How Choreographer Aaron Sillis Got Models to Krump, Tango, and Vogue in Our New Paris Collection Video

Aaron Sillis
Photo: Nick Walker

British choreographer Aaron Sillis has danced with Katy Perry, Justin Bieber, and Rihanna, and is the go-to guru who creates fluid, cutting-edge moves for FKA twigs and Zayn Malik. It’s fair to say he’s elevating pop music video choreography to an art form. But there were no assigned steps—and no rules whatsoever—when Sillis showed up as “movement director” on the set of Vogue.com’s new Paris collection video, a spirited mash-up of models wearing the best of the Spring collections from Paris Fashion Week and young, hip Parisian dancers busting their freshest moves.

“We had no rehearsal time, so it was pretty much just vibing off one another,” Sillis said. The dancers played brand-new tracks ripped from SoundCloud, with a splash of Solange Knowles, making for “lots of group jam sessions in the courtyard of the studio. Everyone was just getting down with each other. There was loads of laughing. We just were pulling stuff out of the sky as quickly as we could,” explained Sillis.

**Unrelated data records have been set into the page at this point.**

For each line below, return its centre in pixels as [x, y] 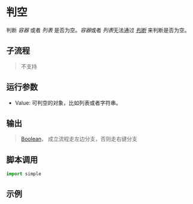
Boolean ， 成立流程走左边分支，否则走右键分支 [79, 139]
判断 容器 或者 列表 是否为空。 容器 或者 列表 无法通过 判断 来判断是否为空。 [98, 30]
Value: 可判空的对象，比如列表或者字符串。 [68, 103]
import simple [24, 174]
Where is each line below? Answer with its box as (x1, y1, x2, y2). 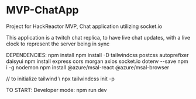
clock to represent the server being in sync (6, 40, 110, 47)
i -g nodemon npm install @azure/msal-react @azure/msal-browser (6, 63, 170, 70)
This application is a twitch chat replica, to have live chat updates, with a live (6, 34, 191, 41)
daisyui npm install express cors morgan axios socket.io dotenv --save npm (6, 58, 188, 65)
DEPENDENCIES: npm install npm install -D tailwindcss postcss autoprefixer (6, 51, 189, 58)
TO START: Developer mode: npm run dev (6, 86, 107, 93)
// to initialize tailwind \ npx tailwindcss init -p (6, 75, 115, 82)
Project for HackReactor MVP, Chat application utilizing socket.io (6, 23, 163, 30)
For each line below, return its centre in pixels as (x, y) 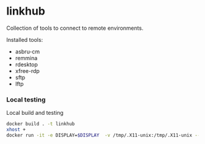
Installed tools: (25, 39)
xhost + (16, 130)
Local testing (26, 100)
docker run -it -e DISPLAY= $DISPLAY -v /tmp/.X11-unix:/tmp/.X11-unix (99, 135)
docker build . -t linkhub (41, 124)
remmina (26, 58)
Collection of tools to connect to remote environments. (75, 28)
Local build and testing (35, 113)
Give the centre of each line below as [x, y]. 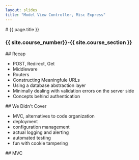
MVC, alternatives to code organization [54, 116]
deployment [25, 121]
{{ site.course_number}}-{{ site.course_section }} [69, 42]
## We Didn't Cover [26, 106]
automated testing [32, 138]
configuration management [41, 127]
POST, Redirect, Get [34, 63]
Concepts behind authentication [46, 96]
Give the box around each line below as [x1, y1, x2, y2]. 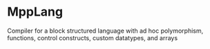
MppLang [7, 4, 64, 20]
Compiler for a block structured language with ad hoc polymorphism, [7, 27, 204, 35]
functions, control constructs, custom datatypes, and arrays [7, 33, 178, 42]
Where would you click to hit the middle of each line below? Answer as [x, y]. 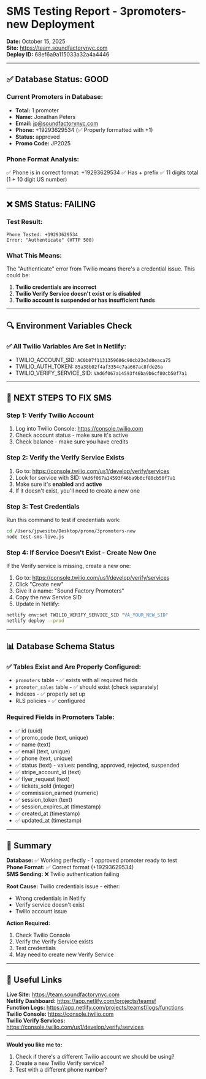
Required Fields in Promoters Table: [60, 717]
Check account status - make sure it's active [72, 435]
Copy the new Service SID [48, 597]
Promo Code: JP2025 [43, 143]
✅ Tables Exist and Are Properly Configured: [74, 667]
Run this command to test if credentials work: [63, 520]
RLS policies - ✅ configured [50, 701]
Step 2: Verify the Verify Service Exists [65, 458]
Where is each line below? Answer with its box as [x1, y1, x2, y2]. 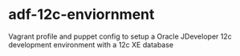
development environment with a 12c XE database [8, 39, 174, 49]
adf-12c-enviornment [8, 6, 155, 24]
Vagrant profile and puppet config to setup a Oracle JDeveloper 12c [8, 32, 232, 41]
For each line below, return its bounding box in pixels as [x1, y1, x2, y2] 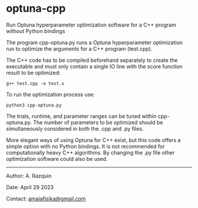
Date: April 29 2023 [6, 183, 54, 190]
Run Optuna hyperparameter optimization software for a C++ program [6, 21, 177, 28]
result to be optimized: [6, 69, 61, 76]
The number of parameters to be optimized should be [33, 118, 163, 126]
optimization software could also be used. [6, 155, 108, 162]
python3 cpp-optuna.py [6, 102, 62, 108]
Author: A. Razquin [6, 172, 52, 179]
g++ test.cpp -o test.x [6, 80, 65, 87]
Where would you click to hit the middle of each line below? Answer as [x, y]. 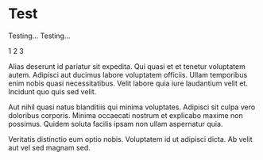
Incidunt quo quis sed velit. [52, 91]
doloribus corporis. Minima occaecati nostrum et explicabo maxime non [126, 115]
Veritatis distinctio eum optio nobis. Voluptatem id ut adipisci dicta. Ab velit [130, 139]
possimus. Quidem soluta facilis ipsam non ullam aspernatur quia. [116, 124]
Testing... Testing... [39, 36]
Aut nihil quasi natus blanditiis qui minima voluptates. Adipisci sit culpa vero [132, 107]
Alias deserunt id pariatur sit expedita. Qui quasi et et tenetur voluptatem [127, 66]
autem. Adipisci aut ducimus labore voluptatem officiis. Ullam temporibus [128, 74]

Shedding his choreographer hat to “movement direct” is “a lot more free-flowing,” Sillis said. “You really get to collaborate with the models”—as well as their looks, pulled right from the runway, some that very morning. When one model told Sillis she wasn’t comfortable dancing, “I was like, ‘Look, we don’t need you to be a professional dancer. We need you to just feel free to move how you move,’” he said he told her. “‘I’m not looking for perfection. I'm looking for you to be the perfect version of yourself.’”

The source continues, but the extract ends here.